Thursday, June 21, 2012

Sand Beneath Our Feet, Big Blue Sky Above Our Heads

Saturday is vacation day, people. Which means we'll be packing up and heading out for two weeks of lake living on the beautiful shores of Crystal Lake. It also means that I have been in vacation mode for the last five days - grocery shopping and cooking anything that actually resembles a meal? Why would I do that when we're going out of town? Eating anything besides cereal and scrambled eggs hardly makes any sense when we're about to be gone, right? (I hope I'm not the only one who thinks this way - and if I am I totally blame the pregnancy for my laziness.) Although I should mention that I am slightly obsessed with the eggs I buy at our local farmers' market and sort of feel like even if I am serving brinner multiple nights a week, it is a totally legit, delicious meal.

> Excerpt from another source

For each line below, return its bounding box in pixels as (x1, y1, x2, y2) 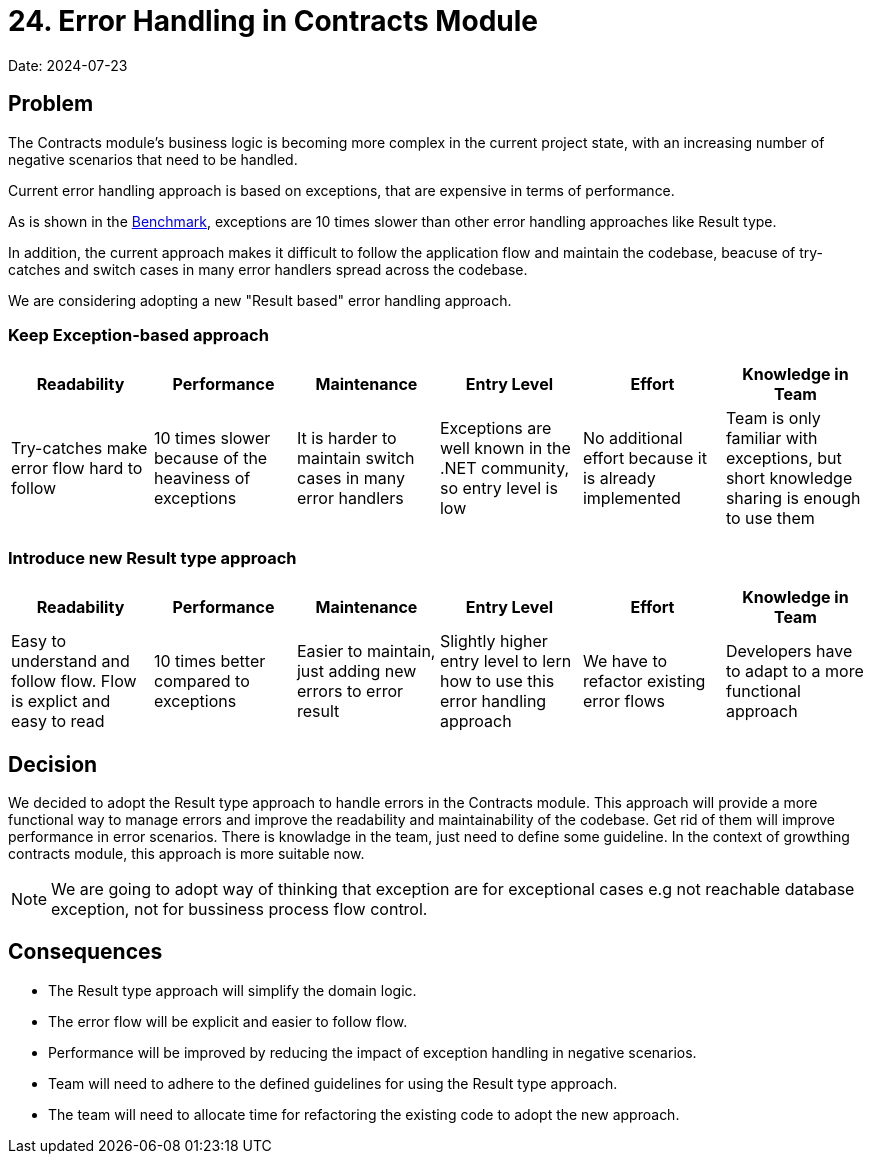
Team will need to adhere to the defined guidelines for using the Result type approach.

Two bucks a dozen. I stalk the egg man like it's my job.


It's been a long, long time since Mike has been able to take this much time off of work, and I'm so looking forward to all the family time. Rumor has it the cottage we're renting doesn't even  have Internet access, so if you happen to see a slightly crazed pregnant lady wandering the beaches of northern Michigan holding her cell phone up trying to load Facebook, there's a pretty good chance it's me. Just kidding. Sort of. In all honesty, as much as I know I am obsessed with my iPhone and all the time-wasting activities it has to offer, I'm sort of excited to see how I function (and how much I enjoy myself) without all the distractions. Again, I blame the pregnancy, but I'm starting to feel a lot of nostalgia over the fact that this will probably be our last family trip as a trio and I want to make sure I soak it all in.

Even if I can't document it all on Instagram. (I'm @lesliearends if you ever want to follow along!)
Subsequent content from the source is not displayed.